Really great character development.
Film is a medium of spectacle most of the time, and this is reflected in how we critique and compliment them. It affects how we look back on them, sometimes treating them more harshly than they deserve because they don’t have that visual flash. But for every ounce of spectacle Scream 2 lacks, I have to admit, it does an incredible job of developing Sidney Prescott as a character.

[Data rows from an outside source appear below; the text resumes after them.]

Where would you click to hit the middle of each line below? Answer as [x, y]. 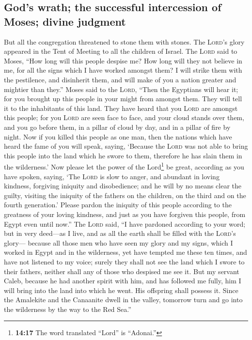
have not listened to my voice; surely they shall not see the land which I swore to [124, 261]
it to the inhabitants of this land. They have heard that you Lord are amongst [121, 108]
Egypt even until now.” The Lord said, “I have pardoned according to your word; [125, 224]
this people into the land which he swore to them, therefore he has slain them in [123, 155]
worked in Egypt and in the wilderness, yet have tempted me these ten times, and [126, 252]
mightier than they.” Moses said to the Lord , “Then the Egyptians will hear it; [121, 89]
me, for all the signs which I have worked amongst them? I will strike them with [123, 70]
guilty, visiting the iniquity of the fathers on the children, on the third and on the [125, 195]
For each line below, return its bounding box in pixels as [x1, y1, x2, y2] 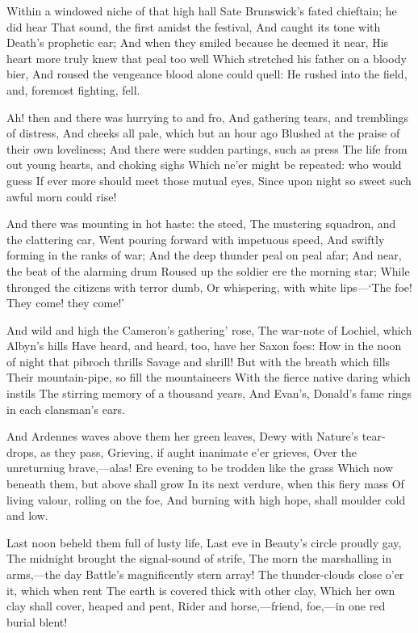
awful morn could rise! [6, 188, 117, 205]
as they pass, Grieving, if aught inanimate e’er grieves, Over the [40, 443, 357, 460]
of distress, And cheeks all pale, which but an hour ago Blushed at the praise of [6, 124, 400, 141]
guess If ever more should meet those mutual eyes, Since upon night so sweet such [6, 171, 412, 188]
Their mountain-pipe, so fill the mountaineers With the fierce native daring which [6, 369, 411, 386]
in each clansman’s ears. [6, 400, 125, 417]
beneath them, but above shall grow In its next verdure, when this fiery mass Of [6, 475, 404, 492]
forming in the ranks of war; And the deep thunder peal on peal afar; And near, [6, 247, 402, 264]
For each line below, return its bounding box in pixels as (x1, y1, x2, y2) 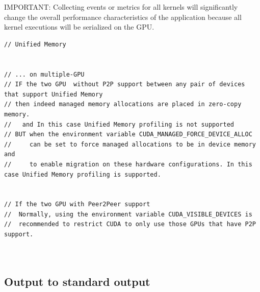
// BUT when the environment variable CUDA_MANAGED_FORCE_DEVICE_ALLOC (4, 131, 252, 138)
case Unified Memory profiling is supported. (4, 171, 161, 178)
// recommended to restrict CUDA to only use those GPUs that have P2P (4, 221, 256, 228)
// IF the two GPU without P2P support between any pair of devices (4, 81, 245, 88)
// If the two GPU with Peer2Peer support (4, 201, 150, 208)
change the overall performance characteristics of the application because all (4, 11, 242, 22)
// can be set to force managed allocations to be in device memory (4, 140, 256, 148)
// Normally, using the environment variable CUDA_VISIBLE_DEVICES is (4, 210, 252, 218)
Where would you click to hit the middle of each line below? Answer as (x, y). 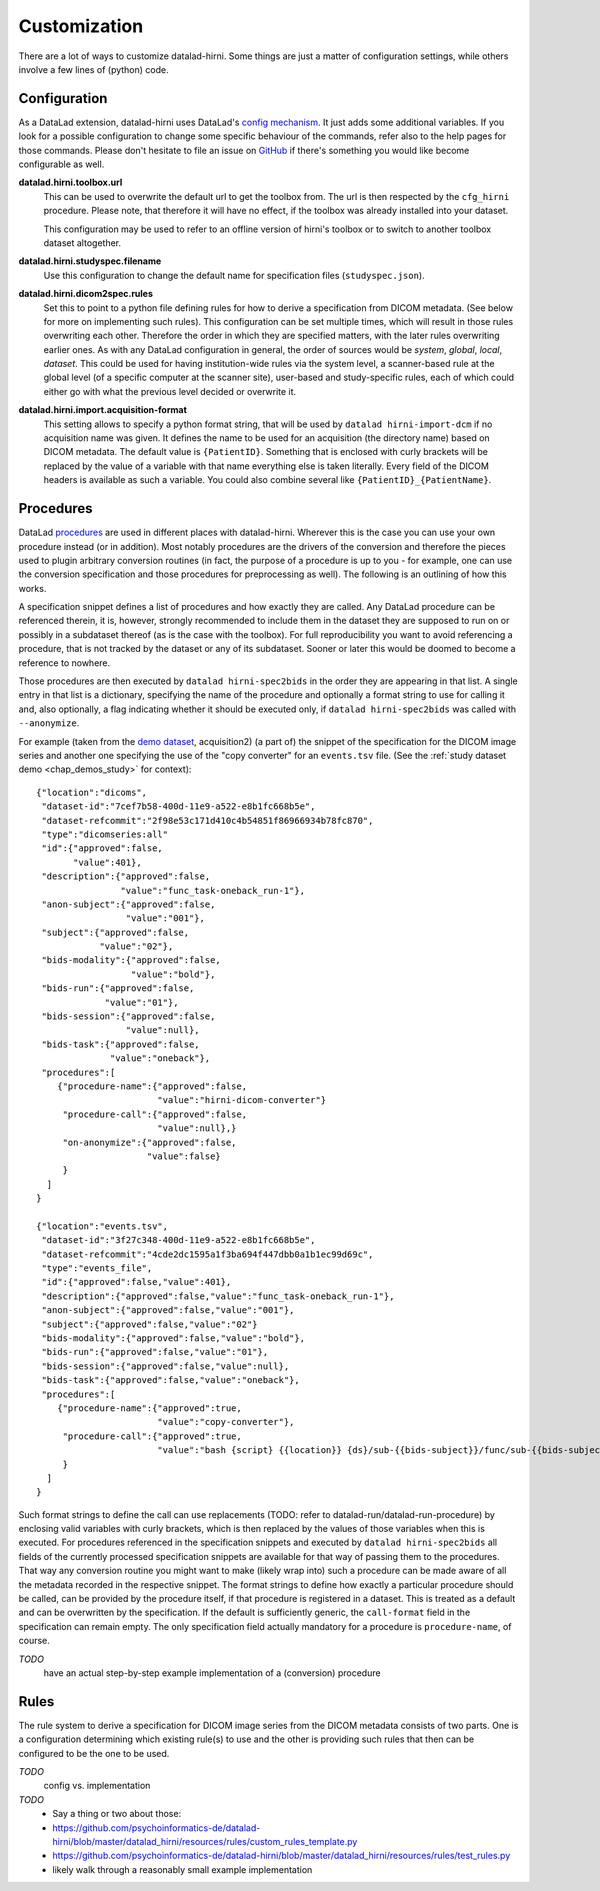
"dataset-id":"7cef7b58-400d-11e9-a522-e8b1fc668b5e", (178, 806)
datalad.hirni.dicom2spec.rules (86, 294)
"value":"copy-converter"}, (225, 1422)
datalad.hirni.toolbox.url (70, 182)
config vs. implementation (97, 1786)
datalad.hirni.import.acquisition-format (102, 410)
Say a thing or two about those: (117, 1814)
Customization (81, 26)
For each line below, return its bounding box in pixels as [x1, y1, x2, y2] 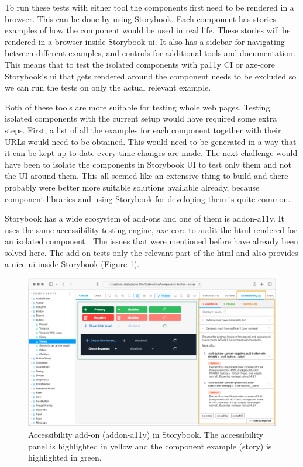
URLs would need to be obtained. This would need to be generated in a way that [5, 135, 297, 147]
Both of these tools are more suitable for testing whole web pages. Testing [5, 101, 270, 113]
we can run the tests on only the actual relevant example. [5, 81, 211, 94]
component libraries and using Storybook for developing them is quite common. [5, 192, 291, 205]
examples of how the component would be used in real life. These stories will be [5, 24, 291, 36]
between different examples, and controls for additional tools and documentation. [5, 47, 295, 59]
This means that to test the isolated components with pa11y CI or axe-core [5, 58, 276, 70]
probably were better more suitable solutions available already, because [5, 181, 260, 193]
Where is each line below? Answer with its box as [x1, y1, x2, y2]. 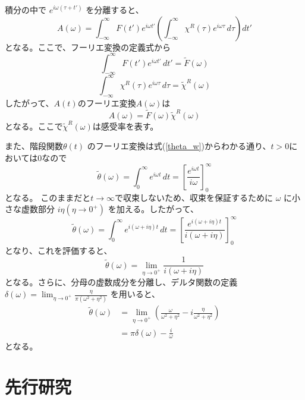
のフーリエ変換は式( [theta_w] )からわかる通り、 [87, 140, 271, 152]
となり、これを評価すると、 [5, 244, 112, 256]
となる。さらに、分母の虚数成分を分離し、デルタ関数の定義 [5, 276, 238, 288]
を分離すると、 [86, 4, 144, 15]
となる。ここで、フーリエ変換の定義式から [5, 40, 171, 53]
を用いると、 [110, 288, 161, 300]
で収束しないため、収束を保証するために [115, 191, 273, 203]
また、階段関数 [5, 140, 63, 152]
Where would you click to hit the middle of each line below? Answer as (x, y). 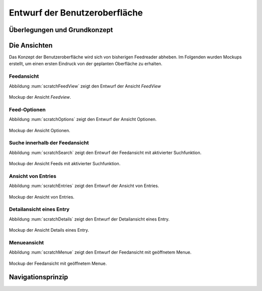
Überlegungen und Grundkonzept (61, 30)
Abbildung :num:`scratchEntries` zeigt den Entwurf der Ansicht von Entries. (84, 186)
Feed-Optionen (27, 109)
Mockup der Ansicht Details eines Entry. (49, 230)
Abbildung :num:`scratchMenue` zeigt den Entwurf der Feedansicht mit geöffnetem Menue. (100, 252)
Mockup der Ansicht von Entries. (42, 197)
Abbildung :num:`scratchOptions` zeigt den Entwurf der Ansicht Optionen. (83, 120)
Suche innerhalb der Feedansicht (49, 143)
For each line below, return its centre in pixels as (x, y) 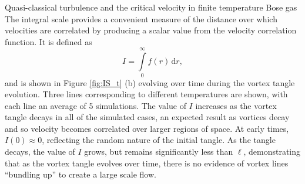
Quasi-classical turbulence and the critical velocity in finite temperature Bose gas (151, 7)
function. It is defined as (48, 41)
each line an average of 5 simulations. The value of (95, 105)
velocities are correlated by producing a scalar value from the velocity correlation (151, 30)
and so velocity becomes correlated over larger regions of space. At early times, (147, 128)
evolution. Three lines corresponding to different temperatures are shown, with (146, 94)
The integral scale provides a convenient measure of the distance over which (141, 18)
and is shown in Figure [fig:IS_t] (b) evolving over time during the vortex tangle (150, 82)
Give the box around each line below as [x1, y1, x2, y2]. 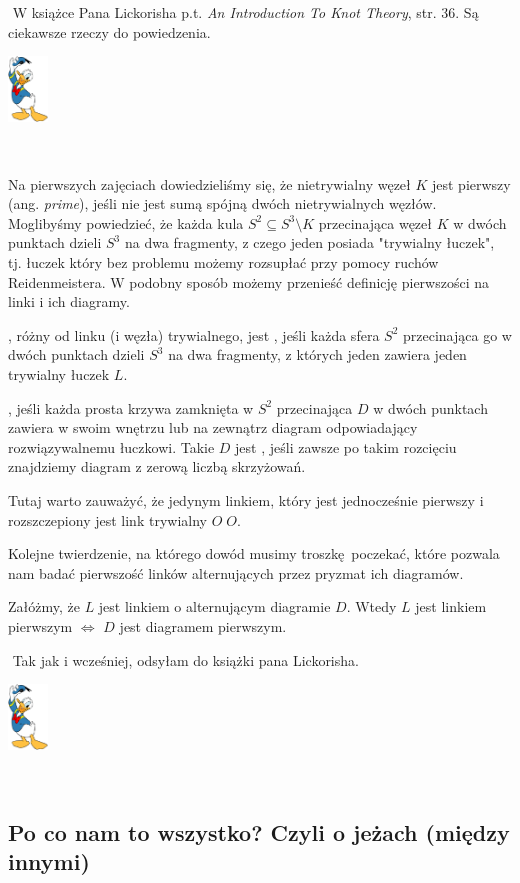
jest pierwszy [431, 173, 511, 194]
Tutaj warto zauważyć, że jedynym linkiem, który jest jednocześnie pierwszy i [8, 489, 484, 510]
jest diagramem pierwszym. [119, 615, 287, 636]
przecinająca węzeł [318, 212, 433, 233]
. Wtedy [346, 596, 397, 617]
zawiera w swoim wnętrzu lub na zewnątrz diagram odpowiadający [8, 417, 418, 438]
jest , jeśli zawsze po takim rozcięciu [235, 436, 457, 457]
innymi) [8, 846, 90, 877]
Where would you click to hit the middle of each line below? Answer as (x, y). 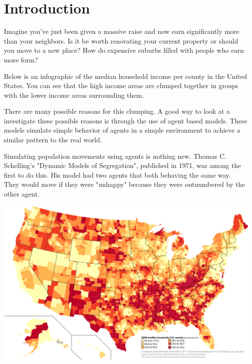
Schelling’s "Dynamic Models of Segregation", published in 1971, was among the (122, 165)
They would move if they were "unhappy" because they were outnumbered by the (125, 184)
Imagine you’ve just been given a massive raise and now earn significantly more (122, 31)
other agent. (22, 194)
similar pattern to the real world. (53, 140)
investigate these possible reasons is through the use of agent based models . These (126, 120)
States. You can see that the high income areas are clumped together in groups (121, 85)
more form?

On a rare rewatch, it’s clear Neve Campbell is carrying the entirety of Scream 2 on her back just because of how compelling she makes Sidney. Watching her slowly fight against a tide of paranoia, fear, and distrust of the people around her once more, watching her be plunged back into the nightmare, is undeniably effective.
It’s also where Dewey and Gale are really cemented as a couple, and where the seeds of them always returning to each other are planted. Going from a mutual simmering disrespect to an affectionate couple to inseparable but awkward and in love is just classic; two people who complete each other in how different they are, but are inevitably pulled back and forth by those differences, their bond is one of the major highlights throughout the series.
Maybe All the Scream Films Are Just Good?
These three characters are the heart of the series, long after they’ve been written out. I talk a big game about how Scream 3 is the perfect ending for the franchise, but I like to gloss over the fact that Scream 2 does a lot of the legwork when it comes to developing the characters of Dewey, Gale, and especially Sidney.
Without 2, 3 just isn’t that effective when it comes to giving Sidney her long deserved peace. Without 2, the way we see Sidney’s return in 4 & 5 doesn’t hit as hard. All of the Scream movies owe something to Scream 2 in the same way they owe something to the original Scream. I think I’ve come to a new point of view when it comes to the Scream franchise: maybe there is no bad entry. Maybe none of them have to be the worst. Each one interlinks with the others in their own unique way.
And even though I doubt I will ever really love Scream 2, it has an undeniable strength in its character writing that permeates throughout the whole franchise. And that at the very least keeps it from being the worst Scream film.